Abstract

Introduction: The COVID-19 pandemic has required unprecedented changes in the provision of surgical care. Breast cancer surgery has continued across the UK, with guidance from advisory bodies. We prospectively conducted an observational study beginning with “lockdown” in March to the September “easing” in 2020, implementing clinic/theatre changes, with comparison to the same period in 2019. Method Referral/surgical procedure data were gathered for the study periods. Modifications in practice included telephone triage, implementation of drain-free axillary-clearances and mastectomies, re-excision of margins under local anaesthetic and non-radioisotope sentinel node localisation. We reviewed data on length of stay and complications. Results: New-patient clinic attendances fell (342-208) 39.2%. Localisation cases fell (24-15) 35.5%. There was a 54.5% (22-10) reduction in mastectomies which in 2020 were drainless using cyanoacrylate glue. 30% of these required seroma drainage, with no re-operations. There were no reconstructions in 2020 as per guidelines. Re-excision of incomplete margins were performed under local anaesthetic, remaining static at 4 cases in each study period. There was a 46.2% (39-21) reduction in the number of sentinel node localisations.

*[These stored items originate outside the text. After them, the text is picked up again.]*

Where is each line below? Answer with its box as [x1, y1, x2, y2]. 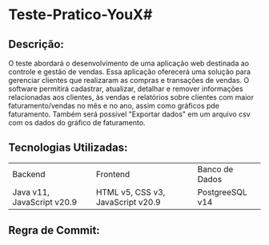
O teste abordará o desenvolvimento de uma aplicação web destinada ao [8, 58, 250, 68]
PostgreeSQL [197, 186, 248, 197]
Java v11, [12, 186, 50, 197]
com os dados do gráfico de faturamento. [8, 118, 146, 127]
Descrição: [8, 38, 64, 51]
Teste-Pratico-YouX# [8, 6, 153, 24]
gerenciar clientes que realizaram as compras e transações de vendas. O [8, 76, 250, 85]
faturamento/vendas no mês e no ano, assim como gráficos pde [8, 101, 220, 110]
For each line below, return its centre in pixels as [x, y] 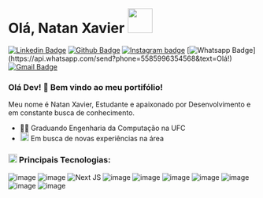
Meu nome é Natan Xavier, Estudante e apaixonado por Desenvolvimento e [130, 105]
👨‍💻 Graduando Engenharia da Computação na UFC [102, 128]
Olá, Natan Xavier [67, 28]
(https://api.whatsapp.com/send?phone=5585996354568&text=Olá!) [120, 58]
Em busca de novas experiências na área [97, 139]
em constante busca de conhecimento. [72, 113]
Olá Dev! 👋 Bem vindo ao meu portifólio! [86, 87]
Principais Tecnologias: [65, 160]
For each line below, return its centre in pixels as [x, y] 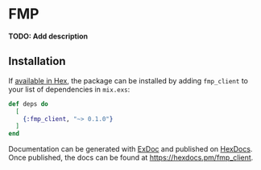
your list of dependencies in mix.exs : [69, 89]
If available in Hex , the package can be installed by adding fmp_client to [128, 80]
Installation [37, 61]
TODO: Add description [48, 36]
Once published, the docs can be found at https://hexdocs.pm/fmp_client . [131, 158]
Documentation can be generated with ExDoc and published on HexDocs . [130, 149]
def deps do [28, 104]
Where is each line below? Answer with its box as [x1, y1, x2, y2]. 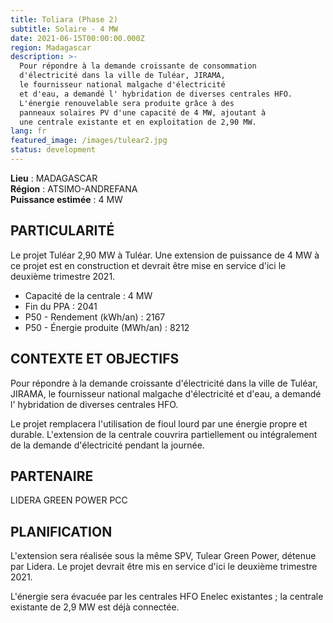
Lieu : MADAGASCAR [10, 172, 98, 184]
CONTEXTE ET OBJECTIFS [10, 351, 180, 368]
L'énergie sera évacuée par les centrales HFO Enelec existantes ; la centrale [10, 591, 324, 603]
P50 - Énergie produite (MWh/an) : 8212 [24, 321, 190, 333]
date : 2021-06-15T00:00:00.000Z [10, 33, 145, 43]
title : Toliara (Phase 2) [10, 14, 118, 25]
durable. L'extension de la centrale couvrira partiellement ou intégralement [10, 428, 318, 440]
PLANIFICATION [10, 523, 113, 540]
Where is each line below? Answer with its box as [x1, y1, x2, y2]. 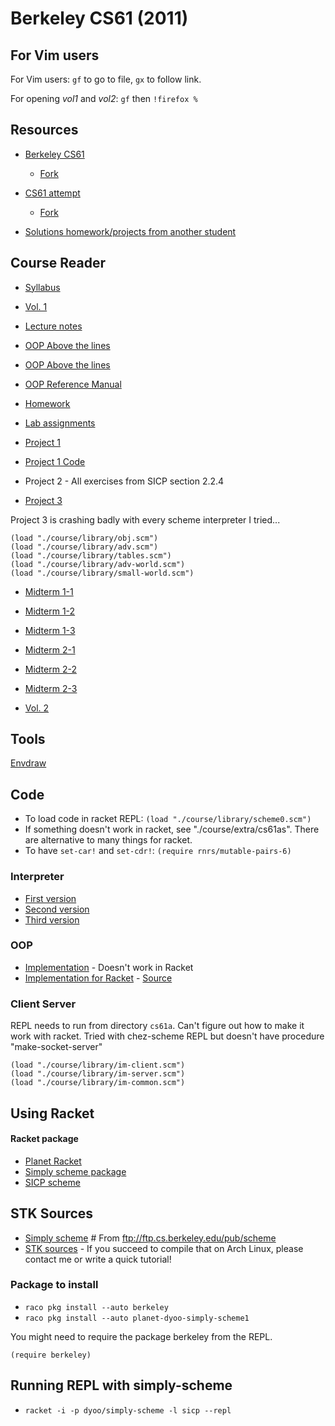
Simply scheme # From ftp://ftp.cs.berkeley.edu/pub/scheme [24, 1232, 277, 1244]
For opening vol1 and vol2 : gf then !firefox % [10, 93, 198, 104]
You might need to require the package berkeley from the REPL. [10, 1330, 273, 1342]
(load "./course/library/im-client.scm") [10, 1060, 186, 1071]
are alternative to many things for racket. [24, 834, 193, 846]
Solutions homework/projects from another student [24, 225, 237, 237]
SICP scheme [24, 1176, 81, 1188]
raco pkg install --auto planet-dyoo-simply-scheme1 [24, 1313, 250, 1323]
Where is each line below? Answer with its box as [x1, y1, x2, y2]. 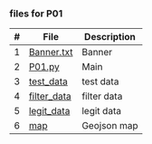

In 2020 all were blue-dye guided to reduce patient transit within hospital; only one case required axillary sampling. Blue-dye resulted in a cost saving of £20,880 over radio-isotope for the period. All but one patient had day-case surgery. Conclusion: Our surgical unit practice has safely evolved to meet the COVID-19 challenge. No patients gained a hospital acquired coronavirus infection peri-operatively. The measures have resulted in cost-savings to the hospital, which might usefully be continued.